Sie öffnen die Augen und schon erschließt sich Ihnen Ihre ganze Umwelt. Doch was, wenn es nicht so wäre? Experten sind sich einig: Der Mensch nimmt 80 bis 90 Prozent dessen, was um ihn herum geschieht über den Sehsinn wahr. Darum sind die Augen auch eines - wenn nicht DAS - wichtigste Sinnesorgan. Viele Menschen jedoch können sich nicht darauf verlassen, denn ihr Blick ist durch eine Augenkrankheit eingeschränkt, getrübt oder gar ganz am schwinden. Die Woche des Sehens mit dem morgigen Welttag des Sehens will auf die Situation Betroffener aufmerksam machen, aber auch auf die medizinischen Möglichkeiten, die immer weiter voranschreiten.

Das menschliche Auge – ein wahres Wunderwerk der Natur. Abermillionen kleiner Sehzellen, sogenannter Fotorezeptoren, nehmen Lichtreize auf die dann ans Gehirn weitergeleitet und dort zu Bildern verarbeitet werden. Was passiert, wenn das nicht mehr funktioniert, musste Peter Böhm am eigenen Leib erfahren. Er leidet unter Retinitis pigmentosa, kurz RP, einer Erbkrankheit, die die Sehzellen absterben lässt und somit nach und nach zur vollständigen Erblindung der Betroffenen führt.

Bei Peter Böhm wurde die Krankheit bereits in jungen Jahren festgestellt. RP ist nicht heilbar. Und so mussten sich Erkrankte wie Peter Böhm noch bis vor wenigen Jahren mit ihrem Schicksal – einem Leben in Blindheit – abfinden. Doch das Reutlinger Unternehmen Retina Implant gibt ihnen wieder neue Hoffnung. Es hat einen drei mal drei Millimeter großen Chip entwickelt. Mit dem können die Patienten wieder grobe Gegenstände erkennen.
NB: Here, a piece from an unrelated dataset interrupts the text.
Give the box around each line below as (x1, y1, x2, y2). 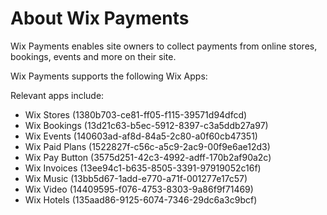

So werden sie viel mobiler und sind unabhängiger von Hilfsmitteln wie Hund oder Stock. Peter Böhm hat sich ein solches Netzhautimplantat im Rahmen einer Studie einsetzen lassen und es zweieinhalb Jahre – bis es auf natürliche Weise ausfiel – getestet.

Damit der Chip funktionieren kann, muss er einiges aushalten – das menschliche Auge bewegt sich am Tag mehr als 5000 Mal. Darum wird bei Retina Implant auch ausgiebig daran getüftelt, das Netzhautimplantat noch haltbarer zu machen. Schließlich soll es möglichst vielen RP-Betroffenen wieder ein "Fenster der Hoffnung" öffnen. Peter Böhm würde es sofort wieder machen. Er warnt aber auch vor überzogenen Erwartungen. Denn die eigene Unzufriedenheit könne auch der Chip nicht reparieren.